More than 78% of the loans that Santander Consumer originated through Massachusetts auto dealers were sold to third parties, according to the March 28 settlement agreement. The lender allegedly told state authorities that requiring borrowers’ proof of income often put it at a competitive disadvantage in the market.
“That was the exact excuse that lenders were making about why they had to look the other way when mortgage brokers were sending them increasingly risky and increasingly fraudulent loans,” said Chris Kukla, executive vice president at the Center for Responsible Lending.
“The one who’s going to be hurt the most is the person who bought the car and then can’t hold onto it,” he added.
There is no comprehensive data on the extent of loan fraud perpetrated by auto dealers, in part because much of it goes undetected.
“Most of the fraud is slipping through,” said Frank McKenna, chief strategist at PointPredictive, a San Diego firm that sells fraud-prevention services to auto lenders.
Of course, dishonest car dealers are not a new phenomenon. But at a time when car sales are leveling off, dealers may be tempted to go further to close sales than they did in the recent past. Meanwhile, underwriting standards
PointPredictive estimates that $4.2 billion to $6 billion in fraudulent U.S. auto loans will be originated in 2017, which is twice as high as the firm’s estimate from two years earlier. The estimate, which amounts to slightly more than 1% of the car loans made annually, includes fraud perpetrated by auto dealers as well as cases of identity theft and other illegal schemes by car buyers.

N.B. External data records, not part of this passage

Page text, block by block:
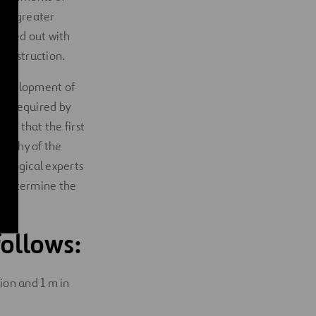
greater
out with
of
required by
that the first
of the
experts
determine the
and 1 m in
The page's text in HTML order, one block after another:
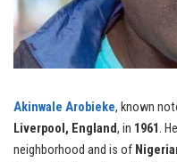
Akinwale Arobieke, known
Liverpool, England, in 1961.
neighborhood and is of
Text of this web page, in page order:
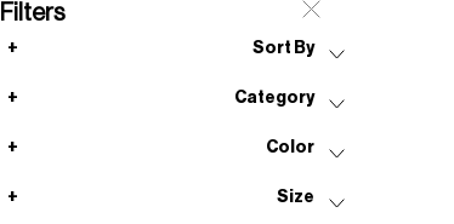
Filters
Sort By
Category
Color
Size
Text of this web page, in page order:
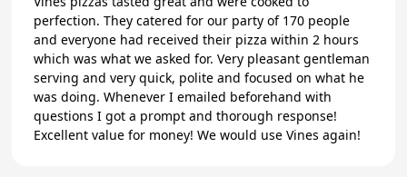
perfection. They catered for our party of 170 people
and everyone had received their pizza within 2 hours
which was what we asked for. Very pleasant gentleman
serving and very quick, polite and focused on what he
was doing. Whenever I emailed beforehand with
questions I got a prompt and thorough response!
Excellent value for money! We would use Vines again!
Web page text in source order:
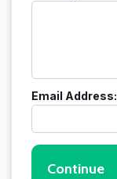
Email Address:
Continue
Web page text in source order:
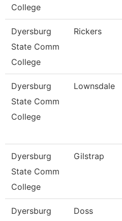
College
Dyersburg
State Comm
College
Rickers
Dyersburg
State Comm
College
Lownsdale
Dyersburg
State Comm
College
Gilstrap
Dyersburg
Doss
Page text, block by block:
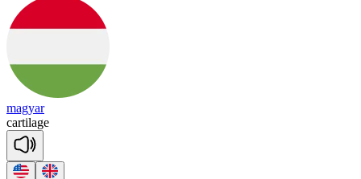
magyar
cartilage
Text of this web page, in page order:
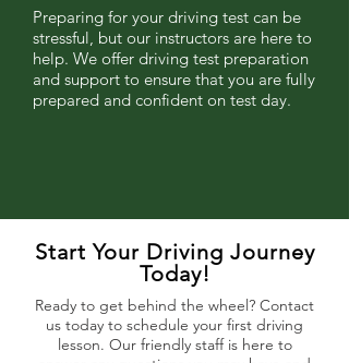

Today’s subprime auto lending industry today is much smaller than the subprime mortgage market was 10 years ago, and the more recent spate of fraud seems unlikely to impact the nation’s financial stability. Still, there are a number of ways in which the situations are similar.
Auto dealers play an analogous role to mortgage brokers, profiting from loans without shouldering the risk of default. Lenders frequently fail to require that borrowers’ income be verified, which makes it easier for the dealers to perpetrate fraud.
And securitization deals are structured so that losses must hit high thresholds before bond investors take a financial hit, so the investors do not have a strong incentive to demand effective fraud-prevention measures.
“It is not unlike what the mortgage industry experienced between 2003 and 2008,” PointPredictive argued in a recent report.
In a March administrative case brought by New York City’s department of consumer affairs, a Queens-based car dealership chain was accused of inflating borrowers' incomes and car values.
The city’s complaint described the experience of one woman who visited the chain, Major World, and bought a 2013 Nissan Quest. The woman earned $41,600 per year in salary and paid 46% of that amount in rent. But the loan application stated that her annual income was $76,000, and her rent was $0, according to the complaint. The loan, which carried an annual percentage rate of 23.12%, was approved.
Major World did not respond to requests for comment. New York City’s complaint did not identify the lender.
Some observers said that auto lenders should be doing more to ferret out patterns of misconduct in the dealerships. “It does seem that opportunities to connect the dots are not being taken,” said Peter Lane, a consumer protection lawyer in Northampton, Mass.
Other subprime auto lenders could also come into the authorities’ crosshairs. Credit Acceptance Corp., a subprime auto lender based in Southfield, Mich., has disclosed receiving demands for information from the Massachusetts attorney general’s office and from other state and federal agencies.
Joseph Cioffi, a lawyer at Davis & Gilbert LLP, said that other lenders should heed the Santander Consumer settlement.
“The lesson is that audits and controls in place are not enough,” he said in an email. “You can’t just monitor a problem. You have to take action.”